» Required action
Only some lines are wanted. Transcribe, exactly, the lines below from the line with "서버와 인증을 하기를" up to and including the line with "Basic Authentication, Spring".

Records shown START

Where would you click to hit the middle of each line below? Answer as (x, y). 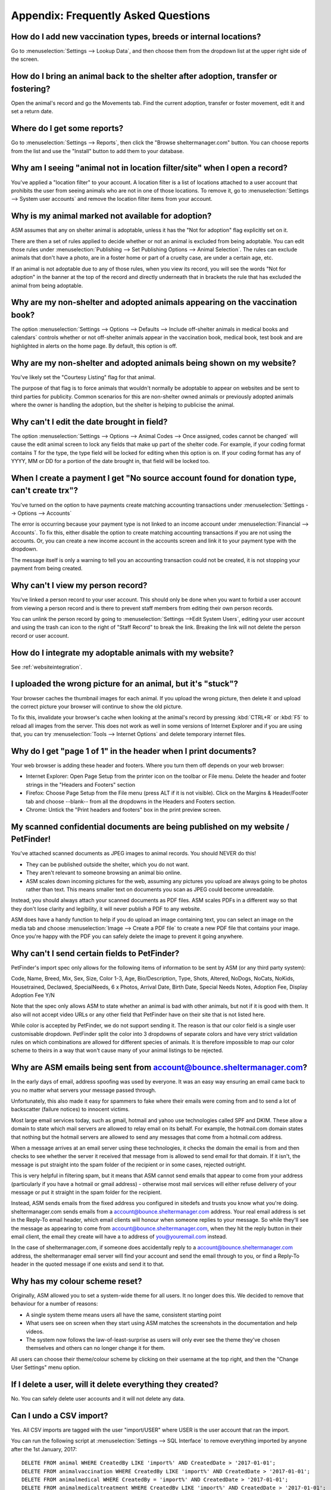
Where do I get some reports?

Records shown END
Records shown START

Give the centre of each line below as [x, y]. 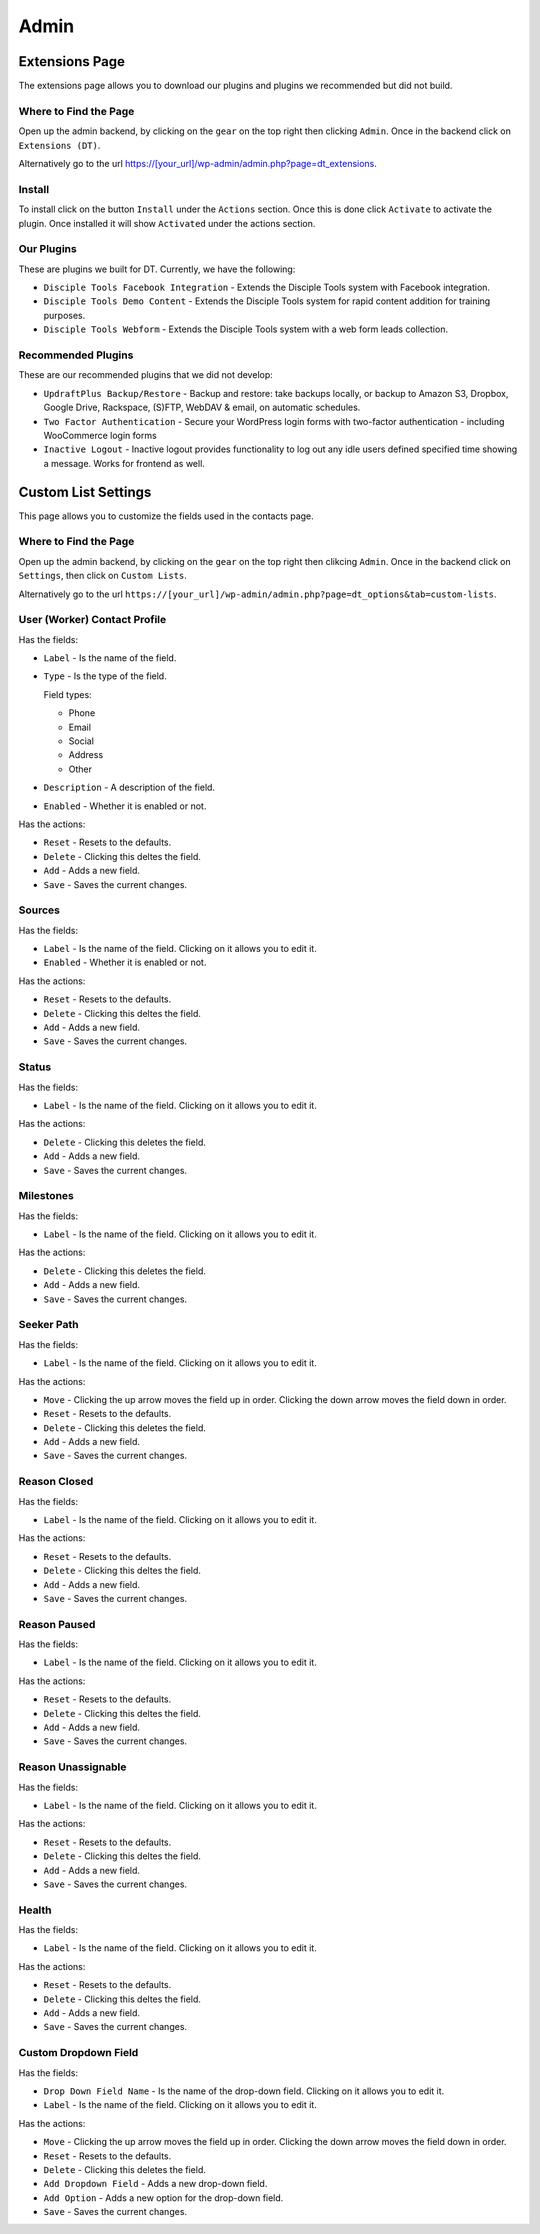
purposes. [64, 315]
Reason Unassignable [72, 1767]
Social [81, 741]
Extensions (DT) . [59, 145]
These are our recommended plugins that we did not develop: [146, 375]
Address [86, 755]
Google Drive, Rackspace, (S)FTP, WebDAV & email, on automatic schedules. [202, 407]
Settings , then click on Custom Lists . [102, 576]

Records shown END
Records shown START

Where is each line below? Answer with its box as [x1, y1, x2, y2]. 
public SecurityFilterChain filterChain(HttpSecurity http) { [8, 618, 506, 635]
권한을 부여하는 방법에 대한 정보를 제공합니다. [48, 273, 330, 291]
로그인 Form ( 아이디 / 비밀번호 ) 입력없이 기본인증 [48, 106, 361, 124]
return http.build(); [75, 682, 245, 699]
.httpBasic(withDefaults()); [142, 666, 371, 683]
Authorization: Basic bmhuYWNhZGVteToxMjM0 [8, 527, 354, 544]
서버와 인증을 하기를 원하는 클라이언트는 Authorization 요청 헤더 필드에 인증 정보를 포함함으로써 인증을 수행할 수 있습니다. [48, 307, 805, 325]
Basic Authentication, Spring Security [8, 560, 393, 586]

Records shown END

» Written answer
서버와 인증을 하기를 원하는 클라이언트는 Authorization 요청 헤더 필드에 인증 정보를 포함함으로써 인증을 수행할 수 있습니다. [48, 307, 805, 325]
Basic Authentication, Spring Security [8, 560, 393, 586]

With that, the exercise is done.